From the standpoint of an old school SQL guy, this technique just doesn't feel right. I want to preface this digression with the disclaimer that I do not know how your development tools work. Perhaps my discomfort with this technique stems from ignorance.

Here are a couple reasons why the translations table schema bothers me. First it is brittle, changing or adding a locale means that the table schema must be altered. Does the code have to be modified to handle a changing schema? Second, the database's referential integrity checking is subverted because the foreign_id column refers to more than one table. I've never seen that kind of feature supported for referential integrity in an RDBMS. That means the referential integrity must be handled externally. The foreign key relationship seems backwards to me.

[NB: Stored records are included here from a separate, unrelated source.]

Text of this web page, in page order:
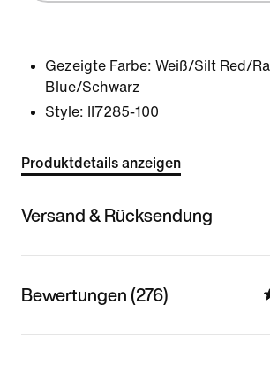
Gezeigte Farbe: Weiß/Silt Red/
Blue/Schwarz
Style:
II7285-100
Produktdetails anzeigen
Versand & Rücksendung
Bewertungen (276)
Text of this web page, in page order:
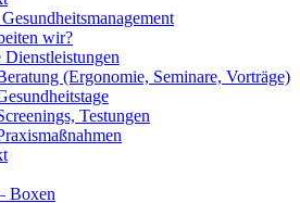
wir?
Dienstleistungen
(Ergonomie, Seminare, Vorträge)
Testungen
Boxen
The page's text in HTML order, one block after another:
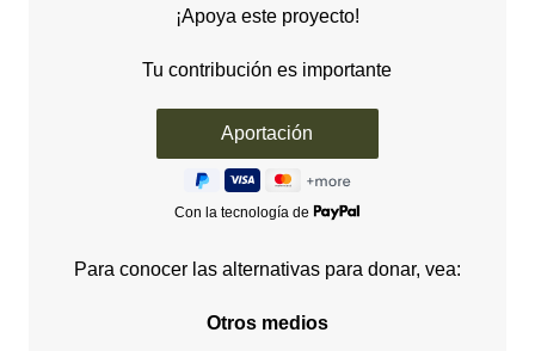
¡Apoya este proyecto!
Tu contribución es importante
Con la tecnología de
Para conocer las alternativas para donar, vea:
Otros medios
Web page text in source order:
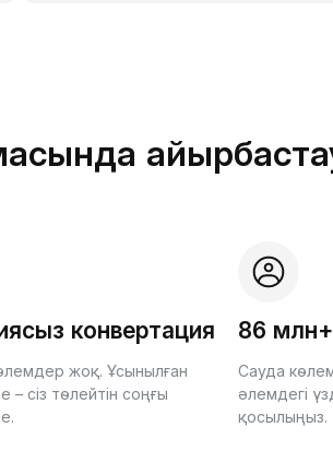
конвертация
жоқ. Ұсынылған
сіз төлейтін соңғы
86
Сауда
әлемдегі
қосылыңыз.
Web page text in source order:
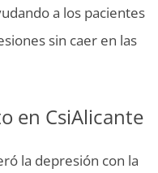
a los pacientes
sin caer en las
en CsiAlicante
la depresión con la
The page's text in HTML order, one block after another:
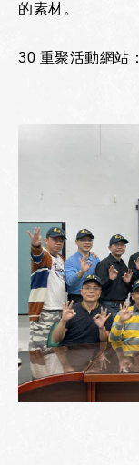
的素材。
30 重聚活動網站

Consider this alternative: make the translations table a simple three column table - a non-unique id, a locale and a string. Together the non-unique id and the locale make up the primary key. For each column in another table that needs a translation, replace that column with a partial key to the translations table id column. Whenever you select a row needing translations from a table, you simply add a join to the translations table using the partial key and the locale.

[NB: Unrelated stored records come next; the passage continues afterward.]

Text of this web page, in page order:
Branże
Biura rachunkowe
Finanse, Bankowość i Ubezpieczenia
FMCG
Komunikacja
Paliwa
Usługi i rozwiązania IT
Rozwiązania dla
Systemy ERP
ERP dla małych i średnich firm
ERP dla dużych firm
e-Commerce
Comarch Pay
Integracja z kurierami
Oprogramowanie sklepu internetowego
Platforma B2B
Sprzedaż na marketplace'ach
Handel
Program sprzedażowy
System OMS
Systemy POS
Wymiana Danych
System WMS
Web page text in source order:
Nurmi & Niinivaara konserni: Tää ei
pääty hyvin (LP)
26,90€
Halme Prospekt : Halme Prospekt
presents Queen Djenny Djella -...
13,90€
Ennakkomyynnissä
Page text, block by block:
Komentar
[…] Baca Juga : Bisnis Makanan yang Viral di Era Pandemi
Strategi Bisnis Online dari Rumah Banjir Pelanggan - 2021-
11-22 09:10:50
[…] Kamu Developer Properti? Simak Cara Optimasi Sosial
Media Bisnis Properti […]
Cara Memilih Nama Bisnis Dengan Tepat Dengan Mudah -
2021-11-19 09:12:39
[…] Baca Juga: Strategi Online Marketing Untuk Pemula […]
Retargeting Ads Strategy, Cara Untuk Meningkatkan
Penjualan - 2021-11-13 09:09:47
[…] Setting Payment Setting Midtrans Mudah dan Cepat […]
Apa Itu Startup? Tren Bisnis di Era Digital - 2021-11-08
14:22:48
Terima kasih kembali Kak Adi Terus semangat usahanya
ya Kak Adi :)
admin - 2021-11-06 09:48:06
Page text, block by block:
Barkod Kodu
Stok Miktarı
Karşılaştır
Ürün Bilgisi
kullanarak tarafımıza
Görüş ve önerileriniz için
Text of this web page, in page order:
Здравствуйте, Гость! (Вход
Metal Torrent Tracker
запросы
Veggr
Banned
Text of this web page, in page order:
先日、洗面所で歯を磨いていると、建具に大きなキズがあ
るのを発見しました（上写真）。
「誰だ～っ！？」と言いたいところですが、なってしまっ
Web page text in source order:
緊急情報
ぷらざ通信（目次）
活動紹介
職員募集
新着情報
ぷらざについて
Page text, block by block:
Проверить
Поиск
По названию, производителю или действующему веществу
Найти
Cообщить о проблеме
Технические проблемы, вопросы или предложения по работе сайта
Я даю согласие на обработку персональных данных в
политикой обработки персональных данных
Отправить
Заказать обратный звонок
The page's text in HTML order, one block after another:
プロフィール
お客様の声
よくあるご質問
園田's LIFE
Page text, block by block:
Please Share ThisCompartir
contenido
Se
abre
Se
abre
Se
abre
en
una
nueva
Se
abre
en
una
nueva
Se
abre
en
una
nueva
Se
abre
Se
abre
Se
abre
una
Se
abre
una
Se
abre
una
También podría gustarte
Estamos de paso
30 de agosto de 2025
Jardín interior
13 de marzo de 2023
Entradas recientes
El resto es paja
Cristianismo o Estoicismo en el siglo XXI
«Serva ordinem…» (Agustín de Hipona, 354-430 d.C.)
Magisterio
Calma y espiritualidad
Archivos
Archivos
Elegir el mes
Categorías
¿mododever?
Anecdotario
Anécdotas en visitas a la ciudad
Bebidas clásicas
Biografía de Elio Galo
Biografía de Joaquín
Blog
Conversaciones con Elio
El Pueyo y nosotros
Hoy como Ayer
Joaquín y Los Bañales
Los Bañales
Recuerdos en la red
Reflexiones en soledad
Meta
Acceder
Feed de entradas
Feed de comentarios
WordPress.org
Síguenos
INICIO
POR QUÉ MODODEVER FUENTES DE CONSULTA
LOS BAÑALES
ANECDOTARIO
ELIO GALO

+------------------+------------------+------+-----+---------+-------+
| Field            | Type             | Null | Key | Default | Extra | 
+------------------+------------------+------+-----+---------+-------+
| id               | int(11) unsigned |      | PRI | 0       |       |       
| locale           | varchar(10)      |      | PRI |         |       |       
| localized_string | text             |  yes |     | NULL    |       |       
+------------------+------------------+------+-----+---------+-------+

pros

  • referential integrity
  • extensible - new or changed locale just means additional rows

cons

  • more complicated SQL - enough so to affect preformance? It depends on how many translations are needed in one query. I'll start to get worried at six in a single query.

example

translation table

+----+--------+------------------+
| id | locale | localized_string |
+----+--------+------------------+
| 1  | en-us  | hello            |
| 1  | de     | Guten Tag        |
| 2  | en-us  | help             |
| 2  | de     | Hilfe            |
+----+--------+------------------+

a table

+----+----------+----------+
| id | greeting | danger   |
+----+----------+----------+
| 1  | 1        | 2        |
+----+----------+----------+

sql for english

select a.id, g.localized_string as greeting, d.localized_string as danger
from ((a join translation as g on a.greeting = g.id)
         join translation as d on a.greeting = d.id)
where
 g.locale = 'en-us' 
 and d.locale = 'en-us';
+----+----------+----------+
| id | greeting | danger   |
+----+----------+----------+
| 1  | hello    | help     |
+----+----------+----------+

Now there are a couple of problems with this simplified technique. First, if you have a query that requires ten localized strings, then you need to add ten joins to the query. Nesting joins that deep make the SQL nearly unreadable. Second, if a localized string is missing, there is no simple (non-hacky) way to fetch a default value without resorting to another query.

Updating locales

These steps are most commonly executed in order.

extracting

After l10n strings have been added to the code files/views, they have to be extracted. There's a shell script that goes through the controllers, models and views (.php and .thtml files) and searches for gettext strings. The extracted strings are stored into ./messages.po .

Execute from the app dir:
./locale/extract-po.sh

merging

To bring the respective .po files of the individual locales up to date, execute from the app directory:

./locale/merge-po.sh messages.po ./locale
where messages.po is the file created by the extraction step and ./locale is the directory in which all the locales lie. The merge script will merge the new strings from messages.po into every *.po file underneath ./locale, then.

"compiling"

After translation, plain text .po files (PO = portable object) have to be translated into binary .mo files (MO = machine object). There's a third script you can run for that:

./locale/compile-mo.sh ./locale

This will make a .mo file in the same directory of every .po file.